Since there is no formal requirement for the agreement of joint venture type partnerships, it is accepted that a joint venture relationship is established even if there is no written agreement. However, in such a case, it is difficult to prove the existence of the joint venture in case of dispute, and many legal disputes arise between the partners due to uncertainties. For this reason, a joint venture must be established through a written agreement between the parties, the details of which are well thought out.

In this newsletter, we have explained how this agreement, which is the basis of joint venture type partnerships, should be drafted.

For more detailed information on the concept of joint venture, please visit our bulletin on "Joint Venture and its Place in Turkish Law" on our website.

1. PARTIES

The number of parties in a joint venture agreement may be more than two. The notifiable addresses, titles and registration numbers of each entrepreneur must be written in the "Parties" section of the agreement.

Example Provision: This contract is entered into by agreement between ........................located at the address of............................ on the one hand and ...................located at the address of.......................on the other hand by mutual agreement dated ................

2. DEFINITIONS

In this section, the meanings attributed to the concepts that will be used and repeated frequently in the contract should be explained. In this way, there will be no problem in correctly assigning the responsibilities and authorities to be determined according to these concepts in the continuation of the contract.

For example, it may be useful to explain what the terms "project", "works", "pilot partner", "joint venture" stand for in the contract.

3. SUBJECT OF THE CONTRACT

Joint venture agreements are concluded by parties coming together on the basis of a specific project or business. In most cases, the contract is concluded in order to regulate the execution of this project, to determine the partnership structure, and the mutual rights and obligations of the parties. If the parties to the joint venture agreement come together for the realization of a specific project, then the subject matter of the agreement must define this work precisely and accurately. If the parties are coming together for the joint performance of a continuous business, rather than for a specific and permanent business, this article should be regulated accordingly. For example, if the parties are establishing a joint venture in order to participate in the construction tenders of the municipalities in the Republic of Turkey, the duration of the joint venture and the works for which the joint venture is established should be defined.

Example Provision: The subject matter of this contract is the construction of all kinds of projects of the bridge construction project.............. tendered by the administration ..................... from the beginning until the final account is made, the management of the partnership established for the completion of the works, the rights and responsibilities of the partners, the rights and responsibilities of the partners, the sharing of profit and loss, the final acceptance of the work by the administration to determine the rules of the liquidation of the joint venture.

4. DISTRIBUTION OF SHARES

Since joint venture agreements constitute a type of ordinary company, if there is no provision for the shares of the partners in the agreement, all partners will be deemed to have equal shares in accordance with the provisions of the Turkish Code of Obligations regarding ordinary companies. Accordingly, the profit shares of the partners are also considered equal. If the partners do not want each partner who is a party to the joint venture agreement to have equal shares, they should clearly regulate the share ratios of the partners in the agreement. Since issues such as participation in profit and loss and bearing expenses are generally determined according to the share ratios, it is very important to regulate this article correctly.

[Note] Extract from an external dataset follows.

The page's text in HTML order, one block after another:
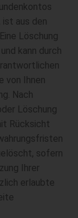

Example Provision: The shares of the parties in the joint venture, their rights and obligations, and their participation in profit and loss are......% for the company ...................; and ........% for the company .....................

The liability of the parties for the performance guarantees and advance letters of guarantee to be given on behalf of the partnership is directly proportional to their shares.

It has been agreed between the partners to have rights and responsibilities regarding all rights and obligations related to the joint venture, participation in profits and losses, meeting expenses, and providing the necessary funds in the proportions determined below, unless otherwise expressly stated in this agreement;

.......................................

5. OBLIGATIONS OF THE PARTIES

Example Provision: The parties agree and undertake to work together for the achievement of the objectives of the joint venture and to provide all kinds of contracting services in proportion to their shares determined by this agreement. The responsibility of the partners shall continue until all relations with the employer Administration and all public and private persons and institutions are severed and all guarantees are returned.

Each party is jointly and severally liable to the employer administration, third parties, contractors, all personnel employed in the works and other administrative authorities and real and legal persons for the works undertaken by the partnership under the contract.

6. GUARANTEES AND SURETIES

Example Provision: The partners are obliged to provide the necessary collateral in proportion to their shares. All expenses and risks of the collaterals shall be borne by the partnership. In case the partnership cannot cover these expenses, the partners are obliged to cover the expenses and risks in proportion to their shares.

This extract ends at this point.